**What needs to be done**
Using the records below, quote only the span that opens with the line containing "Doppalapudi Sandeep, A. P. Pratyusha, G." and closes with the line containing "Parshuram Rai, K.P. Sampath Kumar", exactly and inclusively.

**Records from a data source**
-*-*-
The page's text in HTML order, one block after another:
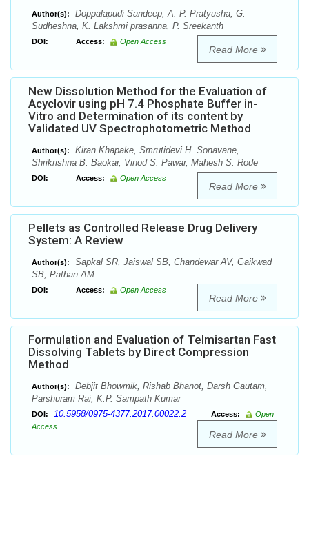
Author(s):
Doppalapudi Sandeep, A. P. Pratyusha, G.
Sudheshna, K. Lakshmi prasanna, P. Sreekanth
DOI: Access: Open Access
Read More
New Dissolution Method for the Evaluation of
Acyclovir using pH 7.4 Phosphate Buffer in-
Vitro and Determination of its content by
Validated UV Spectrophotometric Method
Author(s):
Kiran Khapake, Smrutidevi H. Sonavane,
Shrikrishna B. Baokar, Vinod S. Pawar, Mahesh S. Rode
DOI: Access: Open Access
Read More
Pellets as Controlled Release Drug Delivery
System: A Review
Author(s):
Sapkal SR, Jaiswal SB, Chandewar AV, Gaikwad
SB, Pathan AM
DOI: Access: Open Access
Read More
Formulation and Evaluation of Telmisartan Fast
Dissolving Tablets by Direct Compression
Method
Author(s):
Debjit Bhowmik, Rishab Bhanot, Darsh Gautam,
Parshuram Rai, K.P. Sampath Kumar
DOI: 10.5958/0975-4377.2017.00022.2 Access:
Open
Access
Read More
-*-*-
**Solution**
Doppalapudi Sandeep, A. P. Pratyusha, G.
Sudheshna, K. Lakshmi prasanna, P. Sreekanth
DOI: Access: Open Access
Read More
New Dissolution Method for the Evaluation of
Acyclovir using pH 7.4 Phosphate Buffer in-
Vitro and Determination of its content by
Validated UV Spectrophotometric Method
Author(s):
Kiran Khapake, Smrutidevi H. Sonavane,
Shrikrishna B. Baokar, Vinod S. Pawar, Mahesh S. Rode
DOI: Access: Open Access
Read More
Pellets as Controlled Release Drug Delivery
System: A Review
Author(s):
Sapkal SR, Jaiswal SB, Chandewar AV, Gaikwad
SB, Pathan AM
DOI: Access: Open Access
Read More
Formulation and Evaluation of Telmisartan Fast
Dissolving Tablets by Direct Compression
Method
Author(s):
Debjit Bhowmik, Rishab Bhanot, Darsh Gautam,
Parshuram Rai, K.P. Sampath Kumar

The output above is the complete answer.